Despite the provisions of Chapter VII of the UN Charter (and in particular Article 41) and the atrocities of 6/23, there is no UN "Consolidated List" of Sikhs in British Columbia or elsewhere, or for that matter a "Consolidated List" of people from Oklahoma known to have associated with Tim McVeigh, like the residents of Elohim City, for example, a "gated community" started by a Canadian funnily enough, which had as many links to Timothy McVeigh as Abousfian Abdelrazik had to any EJIT. So the rooting out of international terrorism has a distinctly ethnic flavor, and Abdelrazik just lived a year in the Canadian embassy in Sudan to prove it.

According to the CBC:

"As we mentioned in our last half-hour, Abousfian Abdelrazik is back at home in Canada. He was stranded in Sudan for six years, jailed twice and accused of supporting al-Qaeda. He also spent a little more than a year sleeping on a cot in the Canadian embassy in Khartoum.

"The RCMP and CSIS – the Canadian Security Intelligence Service – cleared him of any criminal wrongdoing. But he couldn’t come home because the Canadian government said he was still a security risk and refused to grant him a passport. Until a Federal Court judge this month ordered the government to allow him to return to Canada.

"His story has prompted comparisons to the story of Josef K, the protagonist in Franz Kafka’s novel The Trial. So The Current’s Aaron Brindle and Chris Wodskou put the two stories side-by-side to see where they intersect.

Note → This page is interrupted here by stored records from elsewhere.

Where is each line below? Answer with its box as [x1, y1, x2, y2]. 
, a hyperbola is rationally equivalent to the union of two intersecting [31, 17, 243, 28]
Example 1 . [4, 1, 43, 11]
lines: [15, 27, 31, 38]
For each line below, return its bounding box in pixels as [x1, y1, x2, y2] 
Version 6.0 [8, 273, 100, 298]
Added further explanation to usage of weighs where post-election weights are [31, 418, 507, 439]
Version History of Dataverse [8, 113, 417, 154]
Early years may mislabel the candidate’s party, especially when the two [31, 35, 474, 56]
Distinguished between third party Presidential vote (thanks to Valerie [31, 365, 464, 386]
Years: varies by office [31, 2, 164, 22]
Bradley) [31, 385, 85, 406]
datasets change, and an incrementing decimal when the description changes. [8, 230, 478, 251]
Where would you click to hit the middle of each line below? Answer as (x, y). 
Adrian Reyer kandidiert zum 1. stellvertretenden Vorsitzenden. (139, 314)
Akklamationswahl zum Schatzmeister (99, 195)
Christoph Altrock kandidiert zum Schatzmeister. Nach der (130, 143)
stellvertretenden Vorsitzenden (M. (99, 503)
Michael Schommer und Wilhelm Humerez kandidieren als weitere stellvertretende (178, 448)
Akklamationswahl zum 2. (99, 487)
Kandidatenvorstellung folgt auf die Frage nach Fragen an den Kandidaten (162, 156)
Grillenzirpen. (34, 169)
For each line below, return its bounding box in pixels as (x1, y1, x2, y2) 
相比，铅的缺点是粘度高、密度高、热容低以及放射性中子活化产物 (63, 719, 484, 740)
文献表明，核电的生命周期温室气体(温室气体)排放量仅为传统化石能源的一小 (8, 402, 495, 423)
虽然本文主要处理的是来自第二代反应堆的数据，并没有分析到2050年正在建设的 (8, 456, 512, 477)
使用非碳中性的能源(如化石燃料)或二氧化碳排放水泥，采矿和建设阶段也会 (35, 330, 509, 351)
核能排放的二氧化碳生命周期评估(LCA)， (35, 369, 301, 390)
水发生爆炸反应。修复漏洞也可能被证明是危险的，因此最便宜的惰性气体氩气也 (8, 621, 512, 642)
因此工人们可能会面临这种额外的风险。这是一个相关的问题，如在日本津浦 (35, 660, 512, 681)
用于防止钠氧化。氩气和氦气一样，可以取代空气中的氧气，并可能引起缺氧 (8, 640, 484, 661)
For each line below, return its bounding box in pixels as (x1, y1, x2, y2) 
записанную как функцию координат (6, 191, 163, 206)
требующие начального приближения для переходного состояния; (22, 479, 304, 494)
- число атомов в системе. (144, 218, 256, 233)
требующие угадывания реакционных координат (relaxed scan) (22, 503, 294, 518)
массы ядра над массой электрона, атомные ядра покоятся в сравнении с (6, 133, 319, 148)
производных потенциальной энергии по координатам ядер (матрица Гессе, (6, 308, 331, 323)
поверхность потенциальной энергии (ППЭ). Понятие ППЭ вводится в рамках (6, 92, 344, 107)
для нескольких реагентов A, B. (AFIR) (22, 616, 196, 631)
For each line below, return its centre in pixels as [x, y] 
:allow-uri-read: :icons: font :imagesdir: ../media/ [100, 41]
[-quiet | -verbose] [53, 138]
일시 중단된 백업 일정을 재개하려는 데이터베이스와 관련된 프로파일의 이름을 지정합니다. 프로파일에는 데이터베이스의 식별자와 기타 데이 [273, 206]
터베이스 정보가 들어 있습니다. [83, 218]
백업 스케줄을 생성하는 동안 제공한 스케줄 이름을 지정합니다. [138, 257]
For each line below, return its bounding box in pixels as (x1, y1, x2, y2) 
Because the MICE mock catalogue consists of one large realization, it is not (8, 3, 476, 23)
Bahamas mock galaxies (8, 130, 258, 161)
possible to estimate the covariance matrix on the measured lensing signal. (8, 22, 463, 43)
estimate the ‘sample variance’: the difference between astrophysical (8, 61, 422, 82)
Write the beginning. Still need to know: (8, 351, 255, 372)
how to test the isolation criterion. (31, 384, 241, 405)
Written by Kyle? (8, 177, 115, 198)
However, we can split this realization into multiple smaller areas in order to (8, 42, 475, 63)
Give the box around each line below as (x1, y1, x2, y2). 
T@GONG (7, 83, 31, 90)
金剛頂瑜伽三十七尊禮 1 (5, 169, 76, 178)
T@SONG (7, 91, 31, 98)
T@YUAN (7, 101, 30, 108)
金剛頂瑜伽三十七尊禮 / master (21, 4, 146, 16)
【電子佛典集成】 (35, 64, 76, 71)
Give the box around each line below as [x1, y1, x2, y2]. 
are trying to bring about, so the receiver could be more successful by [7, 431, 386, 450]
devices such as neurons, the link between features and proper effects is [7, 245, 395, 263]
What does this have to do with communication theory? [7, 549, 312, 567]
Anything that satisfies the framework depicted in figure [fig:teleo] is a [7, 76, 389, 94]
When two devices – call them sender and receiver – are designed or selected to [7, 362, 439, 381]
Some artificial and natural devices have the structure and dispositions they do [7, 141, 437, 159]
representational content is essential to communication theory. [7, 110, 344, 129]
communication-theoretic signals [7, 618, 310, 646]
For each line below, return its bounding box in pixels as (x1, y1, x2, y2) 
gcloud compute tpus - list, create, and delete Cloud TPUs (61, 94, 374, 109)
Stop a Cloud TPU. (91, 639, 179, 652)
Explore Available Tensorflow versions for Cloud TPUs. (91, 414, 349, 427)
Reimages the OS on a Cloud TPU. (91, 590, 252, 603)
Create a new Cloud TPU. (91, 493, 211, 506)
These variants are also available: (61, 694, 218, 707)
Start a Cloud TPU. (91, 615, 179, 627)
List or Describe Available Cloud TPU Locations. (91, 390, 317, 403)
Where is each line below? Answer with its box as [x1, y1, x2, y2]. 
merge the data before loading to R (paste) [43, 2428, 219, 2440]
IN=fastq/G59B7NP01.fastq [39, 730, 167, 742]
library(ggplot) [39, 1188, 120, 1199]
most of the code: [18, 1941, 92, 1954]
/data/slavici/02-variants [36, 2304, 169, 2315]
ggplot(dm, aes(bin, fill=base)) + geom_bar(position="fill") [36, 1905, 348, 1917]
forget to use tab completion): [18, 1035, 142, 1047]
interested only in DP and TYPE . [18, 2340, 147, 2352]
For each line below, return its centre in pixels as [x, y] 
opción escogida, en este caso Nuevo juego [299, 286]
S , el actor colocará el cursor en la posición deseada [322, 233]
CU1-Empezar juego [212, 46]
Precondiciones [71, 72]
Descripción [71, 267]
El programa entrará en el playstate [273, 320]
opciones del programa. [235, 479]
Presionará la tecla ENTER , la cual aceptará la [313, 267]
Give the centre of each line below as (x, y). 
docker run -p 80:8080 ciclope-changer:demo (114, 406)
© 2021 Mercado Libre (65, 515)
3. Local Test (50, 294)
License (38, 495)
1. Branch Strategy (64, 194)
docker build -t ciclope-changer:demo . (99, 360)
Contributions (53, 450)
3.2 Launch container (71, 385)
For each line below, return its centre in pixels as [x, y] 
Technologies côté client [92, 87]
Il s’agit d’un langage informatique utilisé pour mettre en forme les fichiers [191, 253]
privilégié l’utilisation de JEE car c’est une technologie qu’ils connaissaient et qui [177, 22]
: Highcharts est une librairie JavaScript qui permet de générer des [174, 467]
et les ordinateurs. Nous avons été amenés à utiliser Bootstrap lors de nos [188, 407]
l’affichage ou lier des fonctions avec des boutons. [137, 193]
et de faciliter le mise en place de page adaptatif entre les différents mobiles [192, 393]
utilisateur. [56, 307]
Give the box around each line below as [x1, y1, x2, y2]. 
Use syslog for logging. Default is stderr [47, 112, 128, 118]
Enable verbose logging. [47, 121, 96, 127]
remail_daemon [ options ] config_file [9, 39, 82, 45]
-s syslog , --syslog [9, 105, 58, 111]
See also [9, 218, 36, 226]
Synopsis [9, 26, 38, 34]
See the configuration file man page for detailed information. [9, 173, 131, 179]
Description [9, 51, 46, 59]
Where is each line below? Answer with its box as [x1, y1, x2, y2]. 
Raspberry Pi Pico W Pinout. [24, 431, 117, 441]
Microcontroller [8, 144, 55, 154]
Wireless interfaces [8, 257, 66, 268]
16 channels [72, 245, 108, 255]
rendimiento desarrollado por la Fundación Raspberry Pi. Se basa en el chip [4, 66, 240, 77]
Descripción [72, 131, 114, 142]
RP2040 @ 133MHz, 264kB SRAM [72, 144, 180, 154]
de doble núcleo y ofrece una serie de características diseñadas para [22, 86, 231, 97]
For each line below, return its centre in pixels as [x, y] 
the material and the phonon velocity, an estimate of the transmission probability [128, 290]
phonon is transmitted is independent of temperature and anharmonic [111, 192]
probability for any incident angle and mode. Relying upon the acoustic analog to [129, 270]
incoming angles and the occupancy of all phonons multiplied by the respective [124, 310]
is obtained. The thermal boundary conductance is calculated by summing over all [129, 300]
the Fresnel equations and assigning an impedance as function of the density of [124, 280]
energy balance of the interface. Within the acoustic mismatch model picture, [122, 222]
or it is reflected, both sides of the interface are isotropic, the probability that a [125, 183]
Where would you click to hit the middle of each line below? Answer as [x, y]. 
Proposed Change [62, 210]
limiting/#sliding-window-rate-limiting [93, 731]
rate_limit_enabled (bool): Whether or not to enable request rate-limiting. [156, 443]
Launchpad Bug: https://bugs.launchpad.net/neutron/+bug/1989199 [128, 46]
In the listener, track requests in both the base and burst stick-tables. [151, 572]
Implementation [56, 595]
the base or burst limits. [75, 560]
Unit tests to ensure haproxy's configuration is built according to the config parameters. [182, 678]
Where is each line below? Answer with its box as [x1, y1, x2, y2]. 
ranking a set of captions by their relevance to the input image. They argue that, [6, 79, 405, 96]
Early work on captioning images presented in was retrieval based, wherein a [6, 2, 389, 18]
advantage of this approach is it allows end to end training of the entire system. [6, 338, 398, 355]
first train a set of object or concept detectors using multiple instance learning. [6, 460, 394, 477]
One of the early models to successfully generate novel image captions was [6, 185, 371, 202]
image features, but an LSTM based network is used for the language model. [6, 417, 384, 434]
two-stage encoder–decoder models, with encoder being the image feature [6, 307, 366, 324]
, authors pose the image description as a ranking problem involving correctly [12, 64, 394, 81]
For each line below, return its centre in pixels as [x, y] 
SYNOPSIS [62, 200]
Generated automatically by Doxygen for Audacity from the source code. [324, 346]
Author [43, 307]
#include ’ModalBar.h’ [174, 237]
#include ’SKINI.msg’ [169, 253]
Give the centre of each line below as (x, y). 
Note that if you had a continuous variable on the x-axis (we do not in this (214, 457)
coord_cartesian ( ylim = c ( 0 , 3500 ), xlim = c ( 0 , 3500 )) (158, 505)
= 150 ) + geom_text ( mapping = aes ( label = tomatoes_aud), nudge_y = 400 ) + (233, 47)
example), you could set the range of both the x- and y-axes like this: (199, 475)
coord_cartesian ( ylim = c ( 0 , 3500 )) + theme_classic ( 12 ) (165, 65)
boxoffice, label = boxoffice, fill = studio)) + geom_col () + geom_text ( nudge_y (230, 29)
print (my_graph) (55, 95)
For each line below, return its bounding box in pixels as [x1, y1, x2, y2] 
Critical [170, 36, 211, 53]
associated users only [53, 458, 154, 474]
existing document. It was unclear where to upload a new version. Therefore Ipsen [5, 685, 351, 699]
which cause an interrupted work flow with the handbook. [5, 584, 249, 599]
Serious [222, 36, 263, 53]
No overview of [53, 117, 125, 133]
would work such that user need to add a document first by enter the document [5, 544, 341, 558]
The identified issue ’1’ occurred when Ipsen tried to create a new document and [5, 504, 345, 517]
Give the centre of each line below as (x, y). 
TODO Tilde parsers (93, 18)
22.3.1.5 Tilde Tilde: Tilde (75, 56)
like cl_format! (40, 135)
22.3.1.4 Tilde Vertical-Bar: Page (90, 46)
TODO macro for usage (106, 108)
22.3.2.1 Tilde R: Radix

"John Zilcosky and Amir Attaran both agreed to help. John Zilcosky is the author of Kafka’s Travels and the chair of the department of Germanic languages and literature at the University of Toronto. And Amir Attaran is a professor in the law and medicine departments at the University of Ottawa who has worked on Abousfian Abdelrazik’s case. The documentary is called Abdelrazik’s Trial. It first aired on The Current in April.

"At the time this documentary first went to air we requested interviews with Foreign Affairs Minister Lawrence Cannon and his parliamentary secretary, Deepak Obhrai. They were not available."

It’s a genuine Canadian disgrace. What saves us is the Federal Court judge, Justice Zinn, who ordered him brought home to appear in court as bona fides of the execution of the court order:

"Memorandum to file from Honourable Mr. Justice Zinn dated 08-JUL-2009 further to the hearing held in MontrĂ©al on 07-JUL-2009 requesting that the following comments be made a formal part of the Court’s record: ‘In my Judgment of June 4th, I ordered that Mr. Abdelrazik be repatriated to Canada and that he appear before me today. … Mr. Abdelrazik, I urge you to let your future be shaped by the present, and not by the past. This hearing is concluded.’"

When I read that, I was proud of Canada. However, we have work to do.